Gute Nachrichten aus dem Sudan sind selten. Amnesty International konnte letztes Jahr einen viel beachteten Erfolg verbuchen, als es der NGO gelang, durch internationalen Druck die schwangere Meriam Yehya Ibrahim zuerst vor dem Tod durch Steinigung zu bewahren und dann sogar ihre Ausreise aus sudanesischen Gefängnissen nach Europa durchzusetzen. Der Erfolg der Kampagne dürfte dadurch begünstigt worden sein, dass sich der Sudan seit einigen Jahren wieder bester Handelsbeziehungen gerade mit westlichen Staaten erfreut, die durch derart unschöne Meldungen nicht getrübt werden sollen.
Diese Beziehungen sind für das Regime im Sudan nicht nur wirtschaftlich von Vorteil, sondern auch politisch: Ebenfalls letztes Jahr musste der Internationale Gerichtshof in Den Haag die Ermittlungen gegen Präsident Umar Hasan Ahmad al-Baschir einstellen, obwohl in Den Haag schon seit vielen Jahren ein Haftbefehl wegen Völkermordes gegen ihn vorliegt. Begründung des Gerichtshofes: Die internationale Gemeinschaft hatte die Ermittlungen schlichtweg unzureichend unterstützt.

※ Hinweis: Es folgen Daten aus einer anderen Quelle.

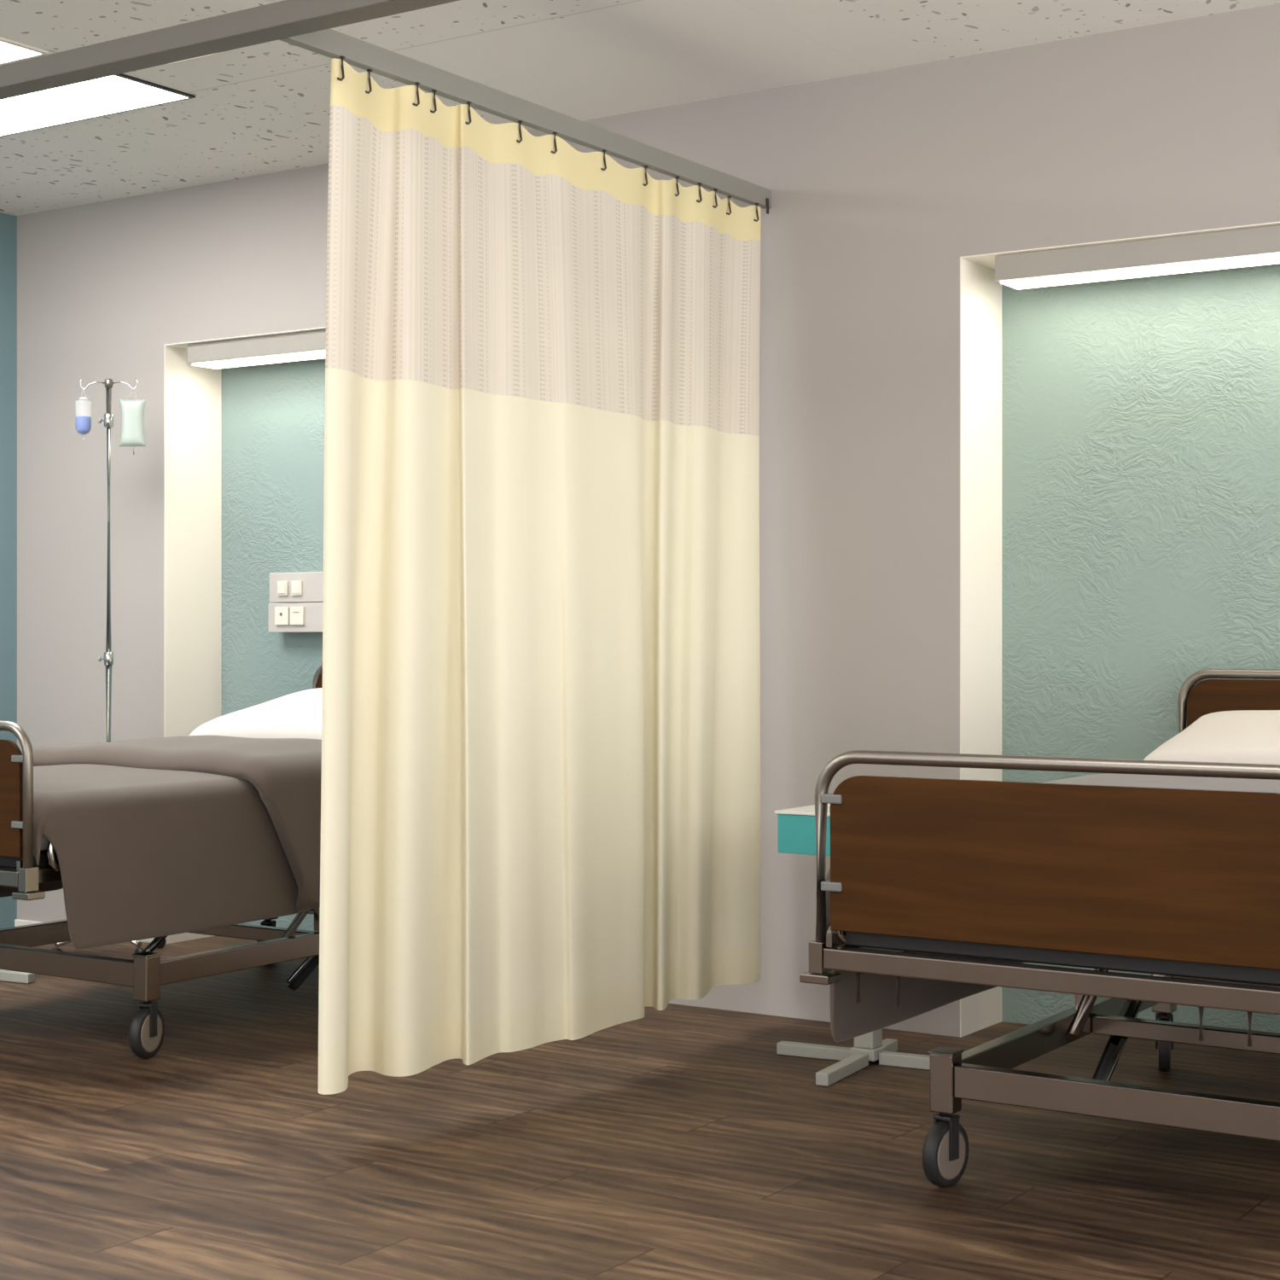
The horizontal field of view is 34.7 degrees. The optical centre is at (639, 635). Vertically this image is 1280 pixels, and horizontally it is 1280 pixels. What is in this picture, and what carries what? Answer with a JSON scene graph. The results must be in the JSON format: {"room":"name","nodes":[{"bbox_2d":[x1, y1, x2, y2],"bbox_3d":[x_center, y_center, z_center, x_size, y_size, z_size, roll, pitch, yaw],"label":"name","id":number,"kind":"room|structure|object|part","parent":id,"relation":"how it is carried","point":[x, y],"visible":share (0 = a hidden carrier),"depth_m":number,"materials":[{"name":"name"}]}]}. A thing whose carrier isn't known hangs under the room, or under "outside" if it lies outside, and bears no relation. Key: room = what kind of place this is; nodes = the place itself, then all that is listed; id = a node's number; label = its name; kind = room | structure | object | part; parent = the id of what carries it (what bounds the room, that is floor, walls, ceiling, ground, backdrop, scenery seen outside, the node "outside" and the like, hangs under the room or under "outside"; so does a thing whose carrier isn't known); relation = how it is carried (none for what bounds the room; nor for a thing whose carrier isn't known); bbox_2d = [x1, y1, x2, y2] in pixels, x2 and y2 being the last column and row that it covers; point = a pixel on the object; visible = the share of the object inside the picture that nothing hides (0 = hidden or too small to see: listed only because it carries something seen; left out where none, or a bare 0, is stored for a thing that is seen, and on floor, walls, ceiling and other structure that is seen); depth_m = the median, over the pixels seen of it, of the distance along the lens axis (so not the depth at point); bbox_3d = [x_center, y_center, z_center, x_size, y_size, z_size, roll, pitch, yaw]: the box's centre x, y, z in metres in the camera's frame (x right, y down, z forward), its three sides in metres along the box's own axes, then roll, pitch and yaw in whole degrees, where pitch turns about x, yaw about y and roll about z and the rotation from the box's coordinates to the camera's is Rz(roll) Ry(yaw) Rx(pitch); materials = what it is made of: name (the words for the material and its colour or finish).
{"room":"hospital room","nodes":[
{"label":"hospital room","id":0,"kind":"room"},
{"bbox_2d":[0,212,17,928],"bbox_3d":[-4.245,-0.242,4.955,0.100,2.685,7.410,0,0,33],"label":"wall","id":1,"kind":"structure","parent":0,"point":[8,222],"depth_m":7.70,"materials":[{"name":"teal paint"}]},
{"bbox_2d":[0,0,459,99],"bbox_3d":[-0.218,-1.265,3.870,7.820,0.050,0.075,0,0,33],"label":"overhead beam","id":2,"kind":"structure","parent":1,"relation":"attached to","point":[285,19],"depth_m":4.31,"materials":[{"name":"grey metal"}]},
{"bbox_2d":[0,936,1279,1279],"bbox_3d":[-0.926,1.140,2.794,8.020,0.080,7.450,0,0,33],"label":"floor","id":3,"kind":"structure","parent":0,"point":[677,1142],"depth_m":4.28,"materials":[{"name":"brown wood"}]},
{"bbox_2d":[0,969,34,983],"bbox_3d":[-2.177,0.771,6.604,0.511,0.655,0.472,0,0,-29],"label":"bedside table","id":4,"kind":"object","parent":3,"relation":"on","point":[5,975],"visible":0.27,"depth_m":6.49,"materials":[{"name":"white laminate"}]},
{"bbox_2d":[51,378,166,953],"bbox_3d":[-1.834,0.106,7.073,0.324,1.986,0.324,0,0,0],"label":"stand","id":5,"kind":"object","parent":3,"relation":"on","point":[108,416],"visible":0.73,"depth_m":7.06,"materials":[{"name":"silver metal"}]},
{"bbox_3d":[-1.905,1.025,7.003,0.204,0.059,0.020,0,0,-45],"label":"leg","id":6,"kind":"part","parent":5,"relation":"part of","materials":[{"name":"silver metal"}]},
{"bbox_2d":[75,397,91,434],"bbox_3d":[-1.922,-0.763,7.073,0.056,0.174,0.056,0,0,0],"label":"bottle","id":7,"kind":"object","parent":5,"relation":"hanging from","point":[83,423],"visible":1,"depth_m":7.05,"materials":[{"name":"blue plastic"}]},
{"bbox_3d":[-1.891,-0.868,7.073,0.087,0.039,0.006,0,0,0],"label":"hook arm","id":8,"kind":"part","parent":5,"relation":"part of","materials":[{"name":"silver metal"}]},
{"bbox_3d":[-1.776,-0.868,7.072,0.087,0.039,0.006,0,0,0],"label":"hook arm","id":9,"kind":"part","parent":5,"relation":"part of","materials":[{"name":"silver metal"}]},
{"bbox_2d":[118,398,145,454],"bbox_3d":[-1.752,-0.738,7.072,0.096,0.224,0.039,0,0,0],"label":"bag","id":10,"kind":"object","parent":5,"relation":"hanging from","point":[132,411],"visible":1,"depth_m":7.06,"materials":[{"name":"grey"}]},
{"bbox_3d":[-1.763,1.025,7.002,0.020,0.059,0.204,0,0,-45],"label":"leg","id":11,"kind":"part","parent":5,"relation":"part of","materials":[{"name":"silver metal"}]},
{"bbox_2d":[0,664,322,1058],"bbox_3d":[-1.305,0.594,6.048,0.974,1.012,2.072,0,0,33],"label":"hospital bed","id":12,"kind":"object","parent":3,"relation":"on","point":[147,972],"visible":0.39,"depth_m":5.40,"materials":[{"name":"silver metal"}]},
{"bbox_3d":[-1.860,0.396,5.205,0.866,0.284,0.016,0,0,33],"label":"footboard panel","id":13,"kind":"part","parent":12,"relation":"part of","materials":[{"name":"brown wood"}]},
{"bbox_3d":[-1.860,0.404,5.205,0.934,0.392,0.025,0,0,33],"label":"footboard frame","id":14,"kind":"part","parent":12,"relation":"part of","materials":[{"name":"silver"}]},
{"bbox_2d":[11,866,45,900],"bbox_3d":[-1.478,0.598,4.953,0.060,0.076,0.052,0,0,33],"label":"socket","id":15,"kind":"object","parent":12,"relation":"attached to","point":[24,878],"depth_m":4.94,"materials":[{"name":"silver metal"}]},
{"bbox_3d":[-1.305,0.589,6.048,0.882,0.038,2.060,0,0,33],"label":"lying frame","id":16,"kind":"part","parent":12,"relation":"part of","materials":[{"name":"silver metal"}]},
{"bbox_2d":[40,834,48,850],"bbox_3d":[-1.302,0.473,6.053,0.800,0.122,1.940,0,0,33],"label":"mattress","id":17,"kind":"object","parent":12,"relation":"on","point":[44,840],"visible":0.02,"depth_m":5.07,"materials":[{"name":"grey fabric"}]},
{"bbox_2d":[0,735,321,949],"bbox_3d":[-1.487,0.541,5.772,1.122,0.465,1.319,0,0,33],"label":"blanket","id":18,"kind":"object","parent":17,"relation":"on","point":[150,838],"visible":0.72,"depth_m":5.44,"materials":[{"name":"grey fabric"}]},
{"bbox_2d":[189,687,322,739],"bbox_3d":[-0.969,0.279,6.604,0.791,0.217,0.602,0,0,33],"label":"pillow","id":19,"kind":"object","parent":17,"relation":"on","point":[297,714],"visible":0.28,"depth_m":6.48,"materials":[{"name":"white fabric"}]},
{"bbox_3d":[-1.437,0.524,5.026,0.019,0.114,0.045,0,0,33],"label":"release handle","id":20,"kind":"part","parent":12,"relation":"part of","materials":[{"name":"silver metal"}]},
{"bbox_3d":[-1.285,0.889,5.341,0.054,0.122,0.054,0,0,33],"label":"leg post","id":21,"kind":"part","parent":12,"relation":"part of","materials":[{"name":"silver metal"}]},
{"bbox_3d":[-1.479,0.914,6.380,0.045,0.184,0.270,0,0,33],"label":"brake rod","id":22,"kind":"part","parent":12,"relation":"part of","materials":[{"name":"silver metal"}]},
{"bbox_3d":[-1.266,0.885,6.107,0.846,0.064,1.336,0,0,33],"label":"frame","id":23,"kind":"part","parent":12,"relation":"part of","materials":[{"name":"silver metal"}]},
{"bbox_3d":[-0.940,0.746,5.976,0.034,0.295,0.353,0,0,30],"label":"lift arm","id":24,"kind":"part","parent":12,"relation":"part of","materials":[{"name":"silver metal"}]},
{"bbox_3d":[-0.932,0.914,6.019,0.045,0.184,0.270,0,0,33],"label":"brake rod","id":25,"kind":"part","parent":12,"relation":"part of","materials":[{"name":"silver metal"}]},
{"bbox_3d":[-0.750,0.344,6.892,0.934,0.512,0.025,0,0,33],"label":"headboard frame","id":26,"kind":"part","parent":12,"relation":"part of","materials":[{"name":"brown wood"}]},
{"bbox_3d":[-0.750,0.326,6.892,0.883,0.424,0.016,0,0,33],"label":"headboard panel","id":27,"kind":"part","parent":12,"relation":"part of","materials":[{"name":"brown wood"}]},
{"bbox_2d":[774,803,930,1086],"bbox_3d":[0.578,0.771,5.270,0.511,0.655,0.472,0,0,-29],"label":"bedside table","id":28,"kind":"object","parent":3,"relation":"on","point":[796,827],"visible":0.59,"depth_m":5.20,"materials":[{"name":"white metal"}]},
{"bbox_3d":[0.461,1.083,5.342,0.214,0.031,0.034,0,0,28],"label":"leg","id":29,"kind":"part","parent":28,"relation":"part of","materials":[{"name":"white metal"}]},
{"bbox_3d":[0.507,1.083,5.123,0.034,0.031,0.274,0,0,28],"label":"leg","id":30,"kind":"part","parent":28,"relation":"part of","materials":[{"name":"white metal"}]},
{"bbox_3d":[0.636,1.083,5.369,0.034,0.031,0.140,0,0,28],"label":"leg","id":31,"kind":"part","parent":28,"relation":"part of","materials":[{"name":"white metal"}]},
{"bbox_3d":[0.725,1.083,5.204,0.240,0.031,0.034,0,0,28],"label":"leg","id":32,"kind":"part","parent":28,"relation":"part of","materials":[{"name":"white metal"}]},
{"bbox_2d":[799,669,1279,1187],"bbox_3d":[1.268,0.594,4.355,0.974,1.012,2.072,0,0,33],"label":"hospital bed","id":33,"kind":"object","parent":3,"relation":"on","point":[1179,887],"visible":0.99,"depth_m":3.58,"materials":[{"name":"brown wood"}]},
{"bbox_2d":[799,939,840,985],"bbox_3d":[0.331,0.598,3.763,0.060,0.076,0.052,0,0,33],"label":"socket","id":34,"kind":"object","parent":33,"relation":"attached to","point":[823,954],"depth_m":3.74,"materials":[{"name":"silver metal"}]},
{"bbox_3d":[0.381,0.524,3.830,0.019,0.114,0.045,0,0,33],"label":"release handle","id":35,"kind":"part","parent":33,"relation":"part of","materials":[{"name":"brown metal"}]},
{"bbox_3d":[0.611,0.889,4.093,0.054,0.122,0.054,0,0,33],"label":"leg post","id":36,"kind":"part","parent":33,"relation":"part of","materials":[{"name":"silver metal"}]},
{"bbox_3d":[0.713,0.404,3.511,0.934,0.392,0.025,0,0,33],"label":"footboard frame","id":37,"kind":"part","parent":33,"relation":"part of","materials":[{"name":"brown"}]},
{"bbox_3d":[1.268,0.589,4.355,0.882,0.038,2.060,0,0,33],"label":"lying frame","id":38,"kind":"part","parent":33,"relation":"part of","materials":[{"name":"silver metal"}]},
{"bbox_3d":[0.713,0.396,3.511,0.866,0.284,0.016,0,0,33],"label":"footboard panel","id":39,"kind":"part","parent":33,"relation":"part of","materials":[{"name":"brown wood"}]},
{"bbox_3d":[1.057,0.746,4.662,0.034,0.295,0.353,0,0,37],"label":"lift arm","id":40,"kind":"part","parent":33,"relation":"part of","materials":[{"name":"silver metal"}]},
{"bbox_3d":[1.306,0.885,4.413,0.846,0.064,1.336,0,0,33],"label":"frame","id":41,"kind":"part","parent":33,"relation":"part of","materials":[{"name":"silver metal"}]},
{"bbox_3d":[1.094,0.914,4.686,0.045,0.184,0.270,0,0,33],"label":"brake rod","id":42,"kind":"part","parent":33,"relation":"part of","materials":[{"name":"silver metal"}]},
{"bbox_3d":[1.325,0.889,5.179,0.054,0.122,0.054,0,0,33],"label":"leg post","id":43,"kind":"part","parent":33,"relation":"part of","materials":[{"name":"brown metal"}]},
{"bbox_3d":[1.823,0.344,5.199,0.934,0.512,0.025,0,0,33],"label":"headboard frame","id":44,"kind":"part","parent":33,"relation":"part of","materials":[{"name":"silver"}]},
{"bbox_3d":[1.823,0.326,5.199,0.883,0.424,0.016,0,0,33],"label":"headboard panel","id":45,"kind":"part","parent":33,"relation":"part of","materials":[{"name":"brown wood"}]},
{"bbox_2d":[0,0,1279,215],"bbox_3d":[-0.926,-1.625,2.794,8.020,0.080,7.450,0,0,33],"label":"ceiling","id":46,"kind":"structure","parent":0,"point":[263,108],"depth_m":5.61,"materials":[{"name":"tile"}]},
{"bbox_2d":[0,36,48,64],"bbox_3d":[-2.281,-1.582,5.643,1.225,0.006,0.600,0,0,33],"label":"recessed light","id":47,"kind":"object","parent":46,"relation":"in","point":[10,50],"visible":1,"depth_m":5.54,"materials":[{"name":"white plastic"}]},
{"bbox_2d":[0,41,40,63],"bbox_3d":[-2.277,-1.583,5.648,1.189,0.004,0.576,0,0,33],"label":"diffuser","id":48,"kind":"object","parent":47,"relation":"attached to","point":[9,51],"depth_m":5.54,"materials":[{"name":"white plastic"}]},
{"bbox_2d":[0,73,195,137],"bbox_3d":[-1.944,-1.582,6.155,1.225,0.006,0.465,0,0,33],"label":"recessed light","id":49,"kind":"object","parent":46,"relation":"in","point":[119,93],"visible":0.65,"depth_m":6.06,"materials":[{"name":"white plastic"}]},
{"bbox_2d":[17,3,1279,1037],"bbox_3d":[1.006,-0.242,5.731,7.820,2.685,0.340,0,0,33],"label":"wall","id":50,"kind":"structure","parent":0,"point":[880,183],"depth_m":5.84,"materials":[{"name":"grey paint"}]},
{"bbox_2d":[14,919,154,942],"bbox_3d":[-2.028,1.085,7.517,0.787,0.030,0.012,0,0,33],"label":"baseboard","id":51,"kind":"structure","parent":50,"relation":"attached to","point":[17,922],"depth_m":7.69,"materials":[{"name":"white paint"}]},
{"bbox_2d":[164,326,325,943],"bbox_3d":[-0.752,0.031,6.888,2.036,2.138,0.340,0,0,33],"label":"trim","id":52,"kind":"structure","parent":50,"relation":"attached to","point":[193,394],"depth_m":7.41,"materials":[{"name":"white paint"}]},
{"bbox_2d":[187,329,325,368],"bbox_3d":[-0.788,-0.998,6.833,1.850,0.075,0.170,0,0,33],"label":"light","id":53,"kind":"object","parent":50,"relation":"attached to","point":[305,345],"visible":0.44,"depth_m":7.10,"materials":[{"name":"grey paint"}]},
{"bbox_2d":[192,349,325,368],"bbox_3d":[-0.796,-0.963,6.822,1.826,0.006,0.118,0,0,33],"label":"diffuser","id":54,"kind":"object","parent":53,"relation":"attached to","point":[242,357],"depth_m":7.14,"materials":[{"name":"white plastic"}]},
{"bbox_2d":[221,358,325,930],"bbox_3d":[-0.675,0.033,7.005,2.030,2.135,0.060,0,0,33],"label":"wall panel","id":55,"kind":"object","parent":50,"relation":"attached to","point":[273,414],"depth_m":7.41,"materials":[{"name":"teal paint"}]},
{"bbox_2d":[268,571,323,632],"bbox_3d":[-1.100,-0.118,7.196,0.500,0.212,0.088,0,0,33],"label":"panel","id":56,"kind":"object","parent":50,"relation":"attached to","point":[305,589],"visible":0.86,"depth_m":7.23,"materials":[{"name":"grey plastic"}]},
{"bbox_2d":[274,606,289,624],"bbox_3d":[-1.268,-0.070,7.262,0.063,0.064,0.011,0,0,33],"label":"power socket","id":57,"kind":"object","parent":56,"relation":"attached to","point":[282,613],"depth_m":7.26,"materials":[{"name":"beige plastic"}]},
{"bbox_2d":[277,581,288,595],"bbox_3d":[-1.267,-0.168,7.268,0.046,0.052,0.009,0,0,33],"label":"light switch","id":58,"kind":"object","parent":56,"relation":"attached to","point":[282,586],"depth_m":7.26,"materials":[{"name":"beige plastic"}]},
{"bbox_2d":[290,580,302,595],"bbox_3d":[-1.211,-0.168,7.231,0.046,0.052,0.009,0,0,33],"label":"light switch","id":59,"kind":"object","parent":56,"relation":"attached to","point":[296,585],"depth_m":7.22,"materials":[{"name":"beige plastic"}]},
{"bbox_2d":[290,606,304,624],"bbox_3d":[-1.209,-0.070,7.223,0.063,0.064,0.011,0,0,33],"label":"power socket","id":60,"kind":"object","parent":56,"relation":"attached to","point":[297,613],"depth_m":7.22,"materials":[{"name":"beige plastic"}]},
{"bbox_2d":[279,28,771,214],"bbox_3d":[-0.183,-1.255,5.101,0.033,0.074,2.020,0,0,33],"label":"track","id":61,"kind":"object","parent":50,"relation":"attached to","point":[329,43],"visible":0.88,"depth_m":4.92,"materials":[{"name":"grey metal"}]},
{"bbox_2d":[337,55,344,81],"bbox_3d":[-0.638,-1.212,4.380,0.014,0.056,0.016,0,0,33],"label":"curtain hook","id":62,"kind":"object","parent":61,"relation":"hanging from","point":[341,57],"visible":1,"depth_m":4.38,"materials":[{"name":"grey metal"}]},
{"bbox_2d":[365,69,372,93],"bbox_3d":[-0.594,-1.212,4.483,0.014,0.056,0.016,0,0,33],"label":"curtain hook","id":63,"kind":"object","parent":61,"relation":"hanging from","point":[368,70],"visible":1,"depth_m":4.49,"materials":[{"name":"grey metal"}]},
{"bbox_2d":[318,58,761,1094],"bbox_3d":[-0.145,-0.127,5.123,0.167,2.214,1.835,0,0,37],"label":"privacy curtain","id":64,"kind":"object","parent":63,"relation":"hanging from","point":[540,783],"visible":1,"depth_m":4.91,"materials":[{"name":"yellow fabric"}]},
{"bbox_3d":[-0.152,0.157,5.114,0.164,1.457,1.812,0,0,37],"label":"panel","id":65,"kind":"part","parent":64,"relation":"part of","materials":[{"name":"yellow fabric"}]},
{"bbox_3d":[-0.155,-0.853,5.135,0.084,0.565,1.824,0,0,35],"label":"net panel","id":66,"kind":"part","parent":64,"relation":"part of","materials":[{"name":"beige fabric"}]},
{"bbox_2d":[413,81,419,106],"bbox_3d":[-0.500,-1.212,4.589,0.014,0.056,0.016,0,0,33],"label":"curtain hook","id":67,"kind":"object","parent":61,"relation":"hanging from","point":[417,84],"visible":1,"depth_m":4.59,"materials":[{"name":"grey metal"}]},
{"bbox_2d":[430,89,436,113],"bbox_3d":[-0.468,-1.212,4.651,0.014,0.056,0.016,0,0,33],"label":"curtain hook","id":68,"kind":"object","parent":61,"relation":"hanging from","point":[433,90],"visible":1,"depth_m":4.65,"materials":[{"name":"grey metal"}]},
{"bbox_2d":[465,101,471,124],"bbox_3d":[-0.398,-1.212,4.754,0.014,0.056,0.016,0,0,33],"label":"curtain hook","id":69,"kind":"object","parent":61,"relation":"hanging from","point":[468,102],"visible":1,"depth_m":4.76,"materials":[{"name":"grey metal"}]},
{"bbox_2d":[516,120,522,143],"bbox_3d":[-0.290,-1.212,4.930,0.014,0.056,0.016,0,0,33],"label":"curtain hook","id":70,"kind":"object","parent":61,"relation":"hanging from","point":[519,121],"visible":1,"depth_m":4.93,"materials":[{"name":"grey metal"}]},
{"bbox_2d":[550,131,557,153],"bbox_3d":[-0.210,-1.212,5.042,0.014,0.056,0.016,0,0,33],"label":"curtain hook","id":71,"kind":"object","parent":61,"relation":"hanging from","point":[555,132],"visible":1,"depth_m":5.04,"materials":[{"name":"grey metal"}]},
{"bbox_2d":[600,149,606,170],"bbox_3d":[-0.091,-1.212,5.226,0.014,0.056,0.016,0,0,33],"label":"curtain hook","id":72,"kind":"object","parent":61,"relation":"hanging from","point":[603,150],"visible":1,"depth_m":5.23,"materials":[{"name":"grey metal"}]},
{"bbox_2d":[643,165,647,186],"bbox_3d":[0.015,-1.212,5.404,0.014,0.056,0.016,0,0,33],"label":"curtain hook","id":73,"kind":"object","parent":61,"relation":"hanging from","point":[644,166],"visible":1,"depth_m":5.41,"materials":[{"name":"grey metal"}]},
{"bbox_2d":[674,176,679,196],"bbox_3d":[0.100,-1.212,5.530,0.014,0.056,0.016,0,0,33],"label":"curtain hook","id":74,"kind":"object","parent":61,"relation":"hanging from","point":[677,177],"visible":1,"depth_m":5.53,"materials":[{"name":"grey metal"}]},
{"bbox_2d":[696,182,702,202],"bbox_3d":[0.163,-1.212,5.609,0.014,0.056,0.016,0,0,33],"label":"curtain hook","id":75,"kind":"object","parent":61,"relation":"hanging from","point":[699,183],"visible":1,"depth_m":5.61,"materials":[{"name":"grey metal"}]},
{"bbox_2d":[712,188,717,208],"bbox_3d":[0.209,-1.212,5.680,0.014,0.056,0.016,0,0,33],"label":"curtain hook","id":76,"kind":"object","parent":61,"relation":"hanging from","point":[715,189],"visible":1,"depth_m":5.68,"materials":[{"name":"grey metal"}]},
{"bbox_2d":[726,195,731,215],"bbox_3d":[0.251,-1.212,5.775,0.014,0.056,0.016,0,0,33],"label":"curtain hook","id":77,"kind":"object","parent":61,"relation":"hanging from","point":[730,196],"visible":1,"depth_m":5.78,"materials":[{"name":"grey metal"}]},
{"bbox_2d":[753,203,758,221],"bbox_3d":[0.334,-1.212,5.868,0.014,0.056,0.016,0,0,33],"label":"curtain hook","id":78,"kind":"object","parent":61,"relation":"hanging from","point":[756,204],"visible":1,"depth_m":5.87,"materials":[{"name":"grey metal"}]},
{"bbox_2d":[960,221,1279,1037],"bbox_3d":[1.821,0.031,5.195,2.036,2.138,0.340,0,0,33],"label":"trim","id":79,"kind":"structure","parent":50,"relation":"attached to","point":[980,295],"depth_m":5.72,"materials":[{"name":"white paint"}]},
{"bbox_2d":[994,224,1279,289],"bbox_3d":[1.785,-0.998,5.140,1.850,0.075,0.170,0,0,33],"label":"light","id":80,"kind":"object","parent":50,"relation":"attached to","point":[1255,246],"visible":1,"depth_m":5.37,"materials":[{"name":"grey paint"}]},
{"bbox_2d":[1000,252,1279,289],"bbox_3d":[1.777,-0.963,5.129,1.826,0.006,0.118,0,0,33],"label":"diffuser","id":81,"kind":"object","parent":80,"relation":"attached to","point":[1183,262],"depth_m":5.40,"materials":[{"name":"white plastic"}]},
{"bbox_2d":[1001,263,1279,1033],"bbox_3d":[1.897,0.033,5.311,2.030,2.135,0.060,0,0,33],"label":"wall panel","id":82,"kind":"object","parent":50,"relation":"attached to","point":[1141,416],"depth_m":5.63,"materials":[{"name":"teal paint"}]},
{"bbox_3d":[1.271,0.473,4.359,0.800,0.122,1.940,0,0,33],"label":"mattress","id":83,"kind":"object","parent":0,"visible":0},
{"bbox_2d":[825,773,1279,1042],"bbox_3d":[1.085,0.541,4.079,1.122,0.465,1.319,0,0,33],"label":"blanket","id":84,"kind":"object","parent":83,"relation":"on","point":[876,1009],"visible":0.16,"depth_m":4.13,"materials":[{"name":"grey fabric"}]},
{"bbox_2d":[1143,709,1279,764],"bbox_3d":[1.655,0.286,4.944,0.791,0.202,0.498,0,0,33],"label":"pillow","id":85,"kind":"object","parent":83,"relation":"on","point":[1245,736],"visible":0.51,"depth_m":4.93,"materials":[{"name":"white fabric"}]}
]}

Derweil leiden diejenigen Opfer des Regimes, die nicht wie Meriam als gut vernetzte Akademiker*innen die Möglichkeit haben, Amnesty International auf sich aufmerksam zu machen, weiterhin unter Folter, Verfolgung und Mord.
Schwieriges Bündnis für ein schweres Ziel
Al-Bashir steht international so gut da wie noch nie in seiner über 25-jährigen Diktatur. Ein Land, in dem es nur eine staatliche Einheitsgewerkschaft gibt, die die Löhne nach den wirtschaftlichen Interessen des Landes und so auch seiner Partner festlegt, hat durchaus globale Attraktivität. Die kämpferischen Gewerkschafter*innen der 80er Jahre wurden fast alle nach dem Putsch al-Bashirs inhaftiert und hingerichtet.
Und doch ereignen sich derzeit wichtige Umbrüche im Land, die dem Präsidenten gefährlich werden könnten. Die verschiedenen Oppositionsgruppen haben begonnen, sich zu vernetzen. Dabei könnten die einzelnen Akteur*innen unterschiedlicher nicht sein, sowohl hinsichtlich ihrer politischen Ideen als auch ihrer Methoden: Von bürgerlich-liberal bis kommunistisch, von atheistisch bis christlich und sogar islamistisch oder von sozialer Bewegung bis bewaffneter Miliz – aus diesem Flickenteppich soll eine große Oppositionsbewegung hervorgehen. Die soziale Not und die politische Unterdrückung im Land lassen einen solchen Schritt aus der Sicht vieler als notwendig erscheinen. In der Region Darfur sind nach wie vor die größten Flüchtlingscamps der Welt, Millionen leben in Zeltdörfern oder Baracken und sind auf fremde Hilfe angewiesen. Der Terror der regierungsnahen islamistischen Milizen, die außerhalb der Camps jede auch nur vermutete Abweichung vom Dogma der islamistischen Partei bestrafen, sorgt für den unablässigen Zustrom von Flüchtlingen in die Camps. Bereits vor Monaten schlug das UNHCR Alarm: angesichts der UN-Hilfslieferungen zugunsten der Flüchtlinge aus Syrien und dem Irak könnte es nun zu einem schweren Engpass in Darfur kommen, Hunderttausenden droht die Unterversorgung.Die sich neu formierende Oppositionsbewegung möchte mit diesen Zuständen Schluss machen. Unter dem Slogan „Verschwinde, al-Bashir“ tritt sie für die Absetzung des Präsidenten, die Beendigung der Diktatur und die Durchführung freier und allgemeiner Wahlen ein. Dies wäre auch die Bedingung für jegliches freies Gewerkschaftsleben im Sudan.